In [None]:
# This Python 3 environment comes with many helpful analytics libraries installed
# It is defined by the kaggle/python docker image: https://github.com/kaggle/docker-python
# For example, here's several helpful packages to load in 

import numpy as np # linear algebra
import pandas as pd # data processing, CSV file I/O (e.g. pd.read_csv)

# Input data files are available in the "../input/" directory.
# For example, running this (by clicking run or pressing Shift+Enter) will list all files under the input directory

import os
for dirname, _, filenames in os.walk('/kaggle/input'):
    for filename in filenames:
        print(os.path.join(dirname, filename))

# Any results you write to the current directory are saved as output.

In [None]:
import numpy as np
import pandas as pd
import matplotlib.pyplot as plt
from scipy.optimize import curve_fit

from statsmodels.tsa.statespace.sarimax import SARIMAX
from statsmodels.tsa.arima_model import ARIMA
from random import random

import seaborn as sns
import matplotlib.pyplot as plt
import gc
import fbprophet
from fbprophet.plot import add_changepoints_to_plot

In [None]:
features = ['Province_State','Country_Region','Date','ConfirmedCases','Fatalities']
df=pd.read_csv("/kaggle/input/covid19-global-forecasting-week-4/train.csv",usecols=features)
df.fillna(' ',inplace=True)
df['Lat']=df['Province_State']+df['Country_Region']
top10=df
df['ConfirmedCases_cum'] = df.groupby(['Country_Region','Date'])['ConfirmedCases'].transform(pd.Series.sum)
top10 = df.groupby(['Country_Region']).agg({ 'Country_Region':'min','ConfirmedCases': 'sum'})
countries_list=df.Lat.unique()

#read in test file 
test=pd.read_csv("/kaggle/input/covid19-global-forecasting-week-4/test.csv")
test.fillna(' ',inplace=True)
test['Lat']=test['Province_State']+test['Country_Region']
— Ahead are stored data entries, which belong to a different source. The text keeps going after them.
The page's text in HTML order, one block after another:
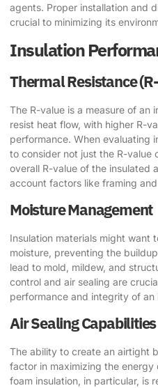
agents. Proper installation and
crucial to minimizing its
Insulation
Thermal Resistance
The R-value is a measure of an
resist heat flow, with higher R-
performance. When evaluating
to consider not just the R-value
overall R-value of the insulated
account factors like framing
Moisture Management
Insulation materials might want
moisture, preventing the
lead to mold, mildew, and
control and air sealing are
performance and integrity of an
Air Sealing Capabilities
The ability to create an airtight
factor in maximizing the
foam insulation, in particular, is
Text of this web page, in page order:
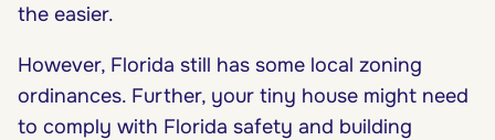
the easier.
However, Florida still has some local zoning
ordinances. Further, your tiny house might need
to comply with Florida safety and building
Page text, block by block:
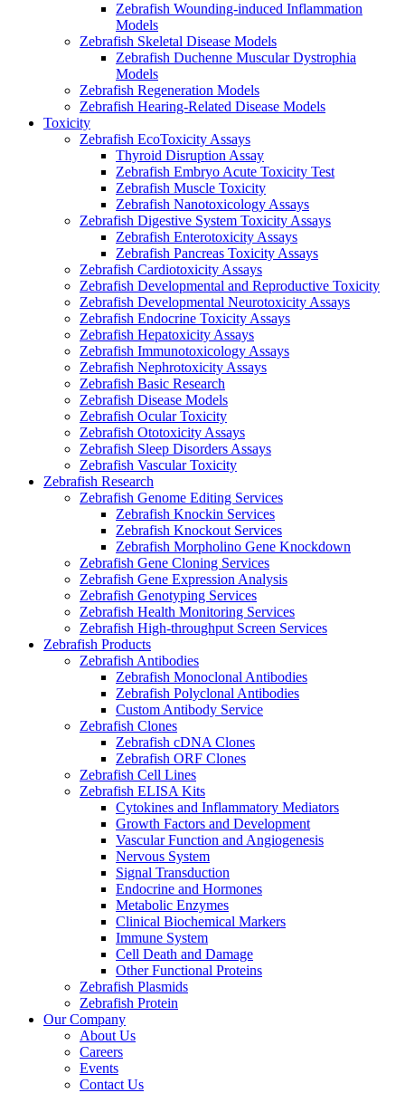
Zebrafish Wounding-induced Inflammation
Models
Zebrafish Skeletal Disease Models
Zebrafish Duchenne Muscular Dystrophia
Models
Zebrafish Regeneration Models
Zebrafish Hearing-Related Disease Models
Toxicity
Zebrafish EcoToxicity Assays
Thyroid Disruption Assay
Zebrafish Embryo Acute Toxicity Test
Zebrafish Muscle Toxicity
Zebrafish Nanotoxicology Assays
Zebrafish Digestive System Toxicity Assays
Zebrafish Enterotoxicity Assays
Zebrafish Pancreas Toxicity Assays
Zebrafish Cardiotoxicity Assays
Zebrafish Developmental and Reproductive Toxicity
Zebrafish Developmental Neurotoxicity Assays
Zebrafish Endocrine Toxicity Assays
Zebrafish Hepatoxicity Assays
Zebrafish Immunotoxicology Assays
Zebrafish Nephrotoxicity Assays
Zebrafish Basic Research
Zebrafish Disease Models
Zebrafish Ocular Toxicity
Zebrafish Ototoxicity Assays
Zebrafish Sleep Disorders Assays
Zebrafish Vascular Toxicity
Zebrafish Research
Zebrafish Genome Editing Services
Zebrafish Knockin Services
Zebrafish Knockout Services
Zebrafish Morpholino Gene Knockdown
Zebrafish Gene Cloning Services
Zebrafish Gene Expression Analysis
Zebrafish Genotyping Services
Zebrafish Health Monitoring Services
Zebrafish High-throughput Screen Services
Zebrafish Products
Zebrafish Antibodies
Zebrafish Monoclonal Antibodies
Zebrafish Polyclonal Antibodies
Custom Antibody Service
Zebrafish Clones
Zebrafish cDNA Clones
Zebrafish ORF Clones
Zebrafish Cell Lines
Zebrafish ELISA Kits
Cytokines and Inflammatory Mediators
Growth Factors and Development
Vascular Function and Angiogenesis
Nervous System
Signal Transduction
Endocrine and Hormones
Metabolic Enzymes
Clinical Biochemical Markers
Immune System
Cell Death and Damage
Other Functional Proteins
Zebrafish Plasmids
Zebrafish Protein
Our Company
About Us
Careers
Events
Contact Us
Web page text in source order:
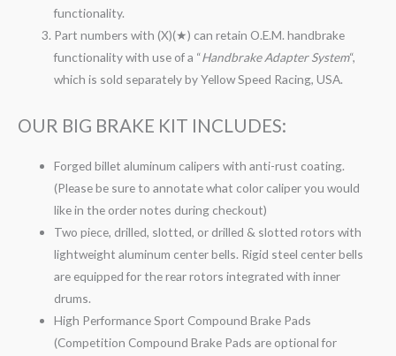
functionality.
Part numbers with (X)(★) can retain O.E.M. handbrake
functionality with use of a “Handbrake Adapter System“,
which is sold separately by Yellow Speed Racing, USA.
OUR BIG BRAKE KIT INCLUDES:
Forged billet aluminum calipers with anti-rust coating.
(Please be sure to annotate what color caliper you would
like in the order notes during checkout)
Two piece, drilled, slotted, or drilled & slotted rotors with
lightweight aluminum center bells. Rigid steel center bells
are equipped for the rear rotors integrated with inner
drums.
High Performance Sport Compound Brake Pads
(Competition Compound Brake Pads are optional for

# Read additional live data 
live=pd.read_csv("/kaggle/input/corona-virus-report/covid_19_clean_complete.csv")
live.fillna(' ',inplace=True)
live = live.rename(columns={'Lat': 'Latitude'})
live['Lat']=live['Province/State']+live['Country/Region']
# Do date conversion
live['Date']=pd.to_datetime(df['Date'])

**Merge with Recovery stats**

In [None]:
def add_recoveries(row):
    liveRw =live[(live['Date']==row['Date']) & (live['Lat']==row['Lat'])]
    #print(row['Lat'],row['Date'],liveRw)
    if not liveRw.empty:
            recovered=liveRw['Recovered'].values[0]
    else:
            recovered=0
    return recovered        

df['Recovered'] = df.apply(add_recoveries, axis=1)    
df['Recovered_cum'] = df.groupby(['Country_Region','Date'])['Recovered'].transform(pd.Series.sum)
display(df.head(4))

In [None]:
top10Countries = top10.sort_values(['ConfirmedCases'],ascending=False)['Country_Region'].head(10).to_numpy()
display(top10Countries)

# **Visualize Country Curves Top 10 Countries by confirmed cases**

In [None]:
# Plot the data with Matplotlib defaults
sns.set() 
df_top=df.loc[df['Country_Region'].isin(top10Countries)]
df_top=df_top.drop('Lat',axis=1 )
#display(df_top )
plt.figure(figsize=(16, 6))
#sns.set_context("talk")
sns.set_style("whitegrid")
ax = sns.lineplot(x="Date", y="ConfirmedCases_cum", hue="Country_Region",
                   estimator=None, lw=1, 
                  data=df_top)
plt.draw()
gobble=ax.set_xticklabels(ax.get_xticklabels(), rotation=75, ha='right')

#  Define Prophet Model

Assumptions

Assuming seasonal pattern
* Need to see if can include population density
* Added recoveries as a regressor to fatalities
* Added Confirmed cases as a regressor to fatalities
* Need to see if can include impact of social distancing by a regressor

In [None]:
def is_Off_Season(ds,start=8,end=11):
    date = pd.to_datetime(ds)
    return (date.month > start or date.month < end)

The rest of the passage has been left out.